常言無忌提示您:看后求收藏(詩鼎小說網(wǎng)網(wǎng)www.wholeit.com.cn),接著再看更方便。
如同刻意令你沉淪的溫柔鄉(xiāng),溫柔的撫摸很快就變得激烈,他把你困在床上,粗壯粗糙的尾巴卷住你的腰身,你清醒過來一點,奇怪的物什壓著滑溜的管壁,試圖擠進來,你想踹他,但是腿被他壓著,你趴在床上,動不了。
柔軟的倒刺一點一點剮蹭著肉壁上的褶皺,連藏起來的敏感點都被軟刺鉆入掃蕩,神經末梢密布的核心也被他剝出來,你下意識縮起腿,渾身發(fā)顫。
耳朵也被他吹了一口,這次你終于睜開眼,視野中晃動著淺紫色的發(fā)絲,梅洛尼還是繼續(xù)睡前的事,他是一點也不愿意委屈自己。
“喜歡吧?看你抖成什么樣子了。”
你感受到他貼在你皮膚上的嘴唇在微笑,身下緩慢抽動,以一種不容你拒絕的柔和,又帶有恐怖的入侵感,一分一毫都在霸占你,肉壁緊緊貼合他凹凸不平的器物,深入深出,軟弱的媚肉都被它帶出同樣脆弱敏感的唇口,它宣誓,必定要讓你的感官徹底為它俯首稱臣。
核心的貝衣被他敞露在外的另一根緊緊磨蹭,軟刺糾纏進皮與小核的間縫,碩大的肉面與小核親吻揉擦,你哽咽幾聲,太細致,太過激,他的睫毛也微微顫著,輕掃你的肌膚,你當真受不了。
動物似乎不懂疲倦,這樣密實的刺激堅持了不知有多久,你只顧著喘氣,他也只顧著親。
換了不知多少個體位,身上也不知還有沒有被空余下來沒被吻痕占據(jù)的皮膚——這樣沒有愛的性算是性愛嗎?單單用于泄欲的交媾,純粹的性行為而已……

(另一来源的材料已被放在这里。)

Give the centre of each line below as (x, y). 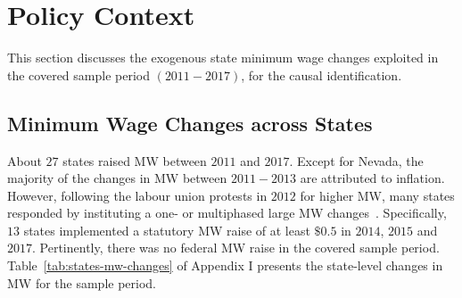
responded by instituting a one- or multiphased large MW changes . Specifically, (227, 213)
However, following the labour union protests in (137, 195)
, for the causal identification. (322, 74)
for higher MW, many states (377, 195)
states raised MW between (135, 160)
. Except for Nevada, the (356, 160)
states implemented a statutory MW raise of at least (167, 230)
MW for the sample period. (82, 282)
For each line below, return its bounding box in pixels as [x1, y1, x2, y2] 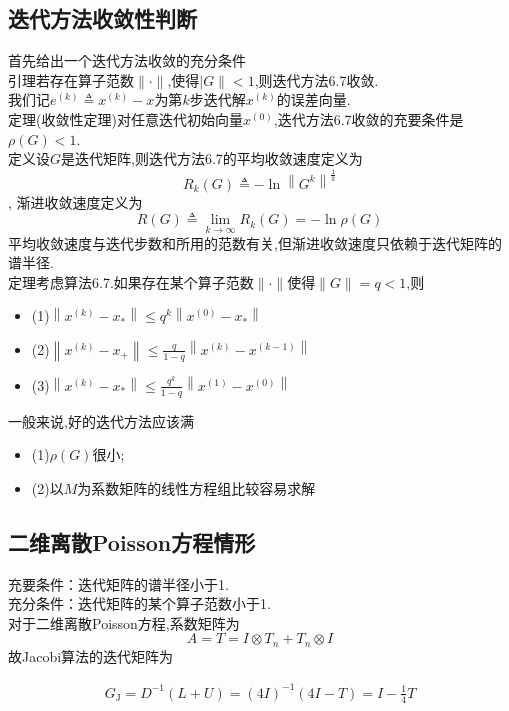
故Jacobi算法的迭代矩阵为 [8, 645, 174, 666]
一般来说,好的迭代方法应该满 [8, 410, 194, 431]
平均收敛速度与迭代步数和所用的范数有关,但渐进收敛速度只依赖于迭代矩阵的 [8, 232, 502, 253]
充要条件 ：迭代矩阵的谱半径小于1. [8, 573, 229, 594]
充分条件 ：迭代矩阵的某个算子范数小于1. [8, 593, 271, 614]
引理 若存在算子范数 [8, 69, 134, 90]
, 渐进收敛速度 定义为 [8, 191, 143, 212]
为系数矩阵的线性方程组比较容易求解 [77, 477, 316, 498]
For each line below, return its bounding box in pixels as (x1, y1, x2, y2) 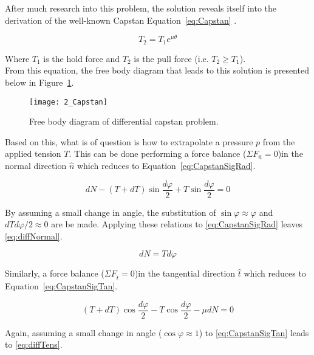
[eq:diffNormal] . (5, 229, 63, 242)
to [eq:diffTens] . (5, 338, 63, 351)
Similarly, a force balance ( (5, 267, 104, 280)
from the (262, 135, 295, 148)
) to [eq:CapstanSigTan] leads (199, 326, 309, 339)
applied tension (5, 147, 61, 160)
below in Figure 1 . (5, 75, 74, 88)
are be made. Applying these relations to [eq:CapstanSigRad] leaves (51, 218, 303, 230)
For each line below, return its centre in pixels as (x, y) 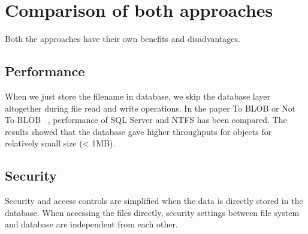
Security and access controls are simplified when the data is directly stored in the (154, 201)
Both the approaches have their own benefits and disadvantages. (123, 39)
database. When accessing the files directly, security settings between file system (152, 212)
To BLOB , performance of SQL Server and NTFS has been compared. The (146, 120)
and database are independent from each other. (91, 224)
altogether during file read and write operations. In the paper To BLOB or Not (150, 108)
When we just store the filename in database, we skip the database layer (138, 96)
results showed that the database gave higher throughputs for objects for (138, 131)
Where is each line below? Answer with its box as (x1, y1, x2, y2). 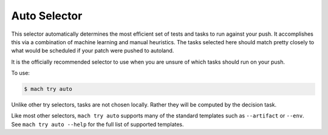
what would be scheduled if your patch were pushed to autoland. (11, 47, 174, 54)
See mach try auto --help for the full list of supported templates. (11, 120, 185, 128)
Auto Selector (11, 9, 83, 22)
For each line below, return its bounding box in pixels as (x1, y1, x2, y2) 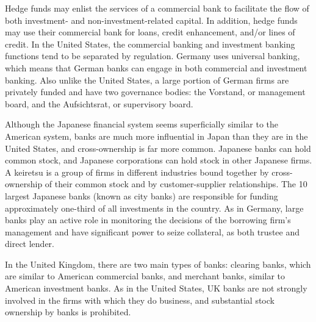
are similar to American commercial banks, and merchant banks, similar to (5, 270, 285, 282)
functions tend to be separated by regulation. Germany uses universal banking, (5, 49, 300, 62)
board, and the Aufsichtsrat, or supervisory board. (5, 97, 193, 110)
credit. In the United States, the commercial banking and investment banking (5, 37, 295, 50)
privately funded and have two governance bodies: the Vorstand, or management (5, 85, 306, 98)
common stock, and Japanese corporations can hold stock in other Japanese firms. (5, 154, 312, 166)
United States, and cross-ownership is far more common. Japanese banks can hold (5, 141, 311, 154)
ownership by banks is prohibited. (5, 306, 131, 318)
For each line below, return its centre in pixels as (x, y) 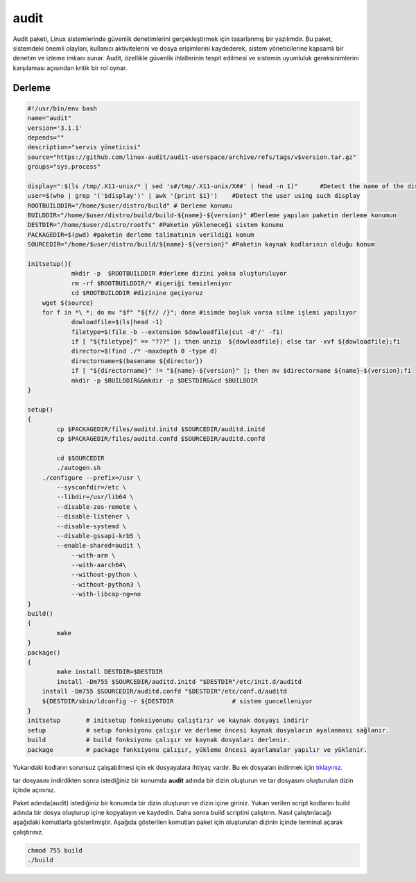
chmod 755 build (55, 850)
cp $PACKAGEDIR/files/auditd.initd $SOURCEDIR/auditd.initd (161, 429)
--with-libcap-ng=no (106, 594)
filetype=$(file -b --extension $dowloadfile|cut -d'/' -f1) (177, 332)
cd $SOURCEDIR (80, 458)
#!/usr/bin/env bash (62, 108)
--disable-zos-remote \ (97, 506)
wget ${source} (68, 303)

你半闔著眼,眼淚一點一點溢出來,混沌了一半的意識想著,從一個極端到另一個極端需要多久?兩年?三年?五年六年?
也許僅需一瞬間。
不管是過去還是現(xiàn)在,你都沒能親手消滅那些帶給你噩夢的雄性生物。
想殺人。
你想要把身上這個不斷侵犯你的家伙徹底消滅。
“啊——!!!”
梅洛尼從你身上彈開,福葛小蛇被你的殺人欲望感染,剛睡醒就張口咬住梅洛尼的頸部,梅洛尼的下體還與你相連。
‘我殺了你!我殺了你!’(福葛)
“你有病吧!!!”梅洛尼用力扯開福葛的身子,福葛蛇蛇使勁咬,把梅洛尼的咽喉咬掉一小塊肉。
臥室門被推開,被梅洛尼慘叫聲引來的兩小隊人紛紛擠進來,納蘭迦大罵梅洛尼是混蛋,把他下面的那個玩意從你身體里拔出來。
你全程沒有反應。
福葛從小蛇變回人形,一拳砸在梅洛尼臉上,伴隨兩
人激烈的怒罵聲,兩人就“上你”這回事在床尾互毆。
你忽然覺得特別可笑,你也確實笑了出來。
“哈哈哈……哈哈哈哈哈!!!”
發(fā)出的笑聲讓兩個打架的人動作變得遲緩,兩人都轉頭看你。
“笑死我了……沒想到……我還能像電視劇里編的那樣,引得兩個男人為我打架!哈哈哈哈!”
“……咳……咳咳咳……嘔……”
你趴在枕頭邊干嘔,納蘭迦慌張地別過你的身子,屋子里好幾人都倒抽一口涼氣。
某些物質從你的眼睛與嘴巴里冒出……耳朵也是,鼻腔里也被黏糊糊的液體塞滿,你似乎感知不到自己五官的存在,身體失去知覺,只有翻滾模糊的眼睛還能在盛滿星星的黏液之中接受外界,張著嘴。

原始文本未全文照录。